Littérature: « Harena », une plongée introspective signée Elie Ramanakavana

Dans le paysage littéraire malgache contemporain, une voix singulière s’élève, à la fois avec force et discrétion : celle d’Elie Ramanakavana. Poète reconnu, journaliste culturel et chroniqueur littéraire, il franchit aujourd’ hui un cap décisif avec la publication de son premier roman, « Harena » (fortune).

Avec ce premier ouvrage, l’auteur ne livre pas simplement une histoire, mais propose une véritable expérience intérieure. « Quand on écrit un roman, on cherche dans sa propre solitude la réponse à une question que l’on ignore », confie-t-il. C’est précisément dans cet espace d’incertitude que
« Harena » prend racine, un territoire où les certitudes vacillent, où les récits que l’on se construit sont interrogés, parfois fissurés.
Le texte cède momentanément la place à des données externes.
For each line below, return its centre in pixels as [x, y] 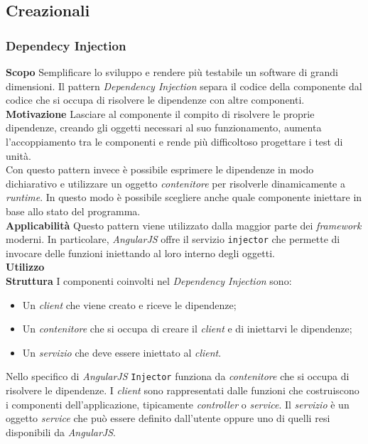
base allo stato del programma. [73, 211]
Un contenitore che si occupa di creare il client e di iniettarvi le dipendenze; [187, 329]
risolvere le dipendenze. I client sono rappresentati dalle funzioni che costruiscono [183, 390]
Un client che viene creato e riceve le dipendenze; [129, 304]
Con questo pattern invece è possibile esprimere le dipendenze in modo [160, 169]
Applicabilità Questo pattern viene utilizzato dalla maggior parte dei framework [184, 225]
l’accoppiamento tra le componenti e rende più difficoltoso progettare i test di [174, 141]
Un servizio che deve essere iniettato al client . [122, 352]
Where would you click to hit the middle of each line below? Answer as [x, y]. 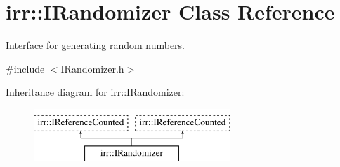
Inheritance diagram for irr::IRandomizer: [95, 92]
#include [25, 68]
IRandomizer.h [92, 68]
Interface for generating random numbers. [96, 45]
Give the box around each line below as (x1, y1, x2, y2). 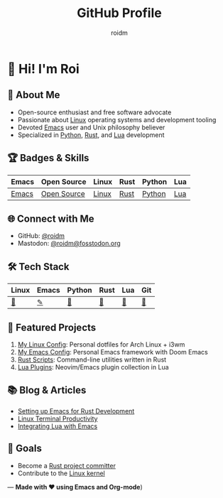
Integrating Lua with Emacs (17, 421, 98, 431)
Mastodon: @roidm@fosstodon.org (17, 239, 121, 248)
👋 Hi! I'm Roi (7, 60, 80, 77)
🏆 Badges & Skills (7, 152, 89, 164)
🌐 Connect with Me (7, 212, 94, 224)
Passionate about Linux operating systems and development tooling (17, 115, 217, 124)
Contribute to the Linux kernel (17, 469, 105, 477)
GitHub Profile (77, 5, 162, 21)
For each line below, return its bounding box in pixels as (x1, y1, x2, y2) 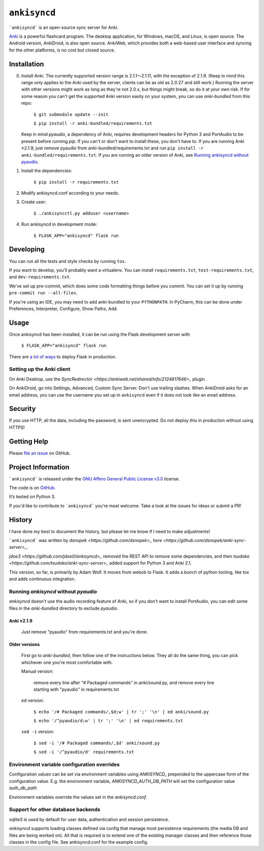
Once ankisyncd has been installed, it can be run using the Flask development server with (9, 331, 190, 337)
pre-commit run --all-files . (9, 290, 78, 296)
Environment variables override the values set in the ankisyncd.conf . (9, 794, 148, 800)
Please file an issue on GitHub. (9, 450, 71, 456)
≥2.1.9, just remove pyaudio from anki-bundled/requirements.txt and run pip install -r (21, 145, 204, 151)
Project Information (9, 463, 69, 471)
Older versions (9, 641, 40, 647)
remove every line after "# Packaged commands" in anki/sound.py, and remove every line (33, 680, 215, 686)
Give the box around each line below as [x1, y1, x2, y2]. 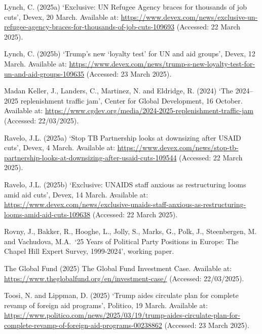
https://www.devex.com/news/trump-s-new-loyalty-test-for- [69, 58, 255, 69]
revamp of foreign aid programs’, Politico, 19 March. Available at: [4, 299, 208, 310]
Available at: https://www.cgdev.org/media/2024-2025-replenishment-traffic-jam [4, 105, 253, 116]
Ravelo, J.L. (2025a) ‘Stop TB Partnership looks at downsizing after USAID [4, 132, 241, 143]
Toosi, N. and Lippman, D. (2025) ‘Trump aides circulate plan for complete [4, 290, 239, 300]
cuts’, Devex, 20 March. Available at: [4, 11, 119, 22]
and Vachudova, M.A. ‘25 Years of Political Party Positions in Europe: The [4, 236, 239, 246]
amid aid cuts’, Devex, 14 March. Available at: [4, 189, 148, 199]
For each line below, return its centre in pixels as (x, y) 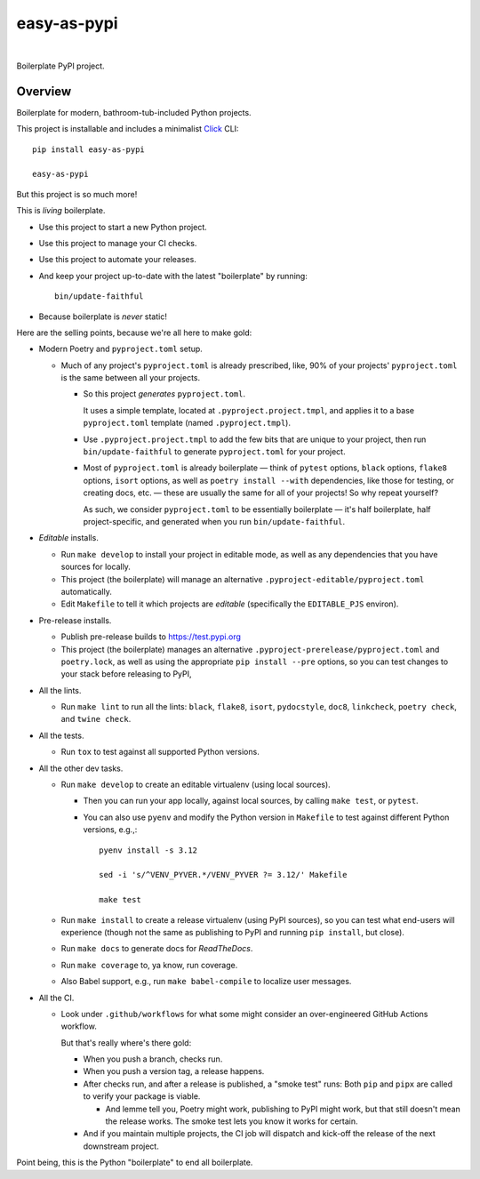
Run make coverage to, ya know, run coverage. (149, 965)
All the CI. (56, 998)
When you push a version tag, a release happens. (174, 1071)
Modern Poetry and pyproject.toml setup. (121, 349)
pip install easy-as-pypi (89, 149)
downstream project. (121, 1146)
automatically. (87, 591)
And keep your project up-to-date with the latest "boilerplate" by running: (173, 276)
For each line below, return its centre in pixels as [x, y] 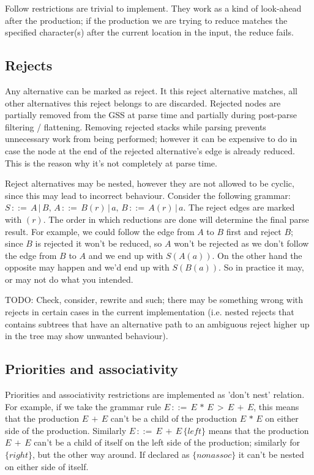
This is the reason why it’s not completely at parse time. [111, 163]
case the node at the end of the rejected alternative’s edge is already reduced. [150, 150]
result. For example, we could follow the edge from [100, 231]
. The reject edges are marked [239, 207]
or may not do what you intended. [69, 279]
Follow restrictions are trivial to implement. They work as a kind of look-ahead [153, 8]
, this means [276, 406]
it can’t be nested [271, 454]
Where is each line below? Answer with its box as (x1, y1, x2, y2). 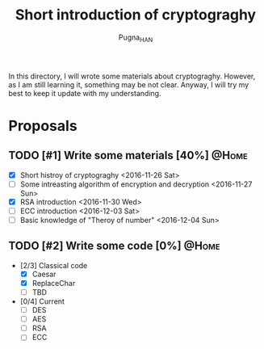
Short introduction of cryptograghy (15, 6, 257, 24)
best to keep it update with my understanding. (8, 88, 161, 98)
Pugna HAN (118, 32, 153, 44)
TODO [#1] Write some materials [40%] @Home (8, 149, 248, 162)
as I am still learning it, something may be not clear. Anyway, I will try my (8, 79, 249, 90)
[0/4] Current (19, 296, 65, 306)
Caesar (31, 269, 57, 279)
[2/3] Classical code (19, 260, 88, 270)

Le roman pose ainsi une question essentielle : quelle histoire élaborons-nous sur nous-mêmes, et à quel moment devient-elle une illusion corrosive ?

Dans un contexte marqué par des tensions sociales et des bouleversements politiques, notamment à Madagascar, le texte résonne avec une intensité particulière. Sans jamais se revendiquer comme un roman engagé au sens classique, « Harena » dialogue pourtant avec le réel. Il interroge sur les récits collectifs, les traumatismes répétés, et ce « cercle vicieux de nos narrations » qui enferme aussi bien les individus que les nations.

Un style audacieux et polyphonique

Sur le plan stylistique, Elie Ramanaka­vana opte pour une structure polyphonique. Les voix s’y entremêlent, se répondent, parfois se confondent. « Parce que tous, nous sommes des voix. Tous, nous sommes multiples tout en étant un seul », explique-t-il. Cette construction confère au roman une dimension presque musicale, une chorale intérieure dans laquelle le lecteur est invité à trouver sa propre résonance.
Les personnages, loin de se limiter à de simples figures narratives, s’inscrivent dans une démarche symbolique. Inspirés du réel mais volontairement stylisés, ils deviennent des incarnations de vérités plus larges. A travers eux se dessine une humanité fragmentée, en quête de sens.

Une littérature ouverte au lecteur

Au-delà de sa forme et de ses thèmes, « Harena » affirme une vision forte de la littérature. Pour son auteur, écrire ne consiste pas à imposer un message, mais à ouvrir un espace. « Une histoire racontée n’appartient pas à celui qui raconte, mais à celui qui écoute », souligne-t-il. Chaque
lecteur est ainsi libre d’y projeter ses propres interrogations, d’y reconnaître des questionnements déjà présents en lui, parfois de manière inconsciente. Cette posture traduit une conception exigeante et moderne de l’écriture. Il s’agit d’une littérature qui n’apporte pas de réponses toutes faites, mais éclaire les zones d’ombre.

Lauréat de la résidence d’écriture francophone Afrique 2026 et invité au Salon du livre africain à Paris, Elie Ramanakavana s’impose comme une figure montante de la scène littéraire francophone. Avec « Harena », il signe une entrée remarquable dans le roman, fidèle à son univers poétique et tournée vers les grandes interrogations de notre époque.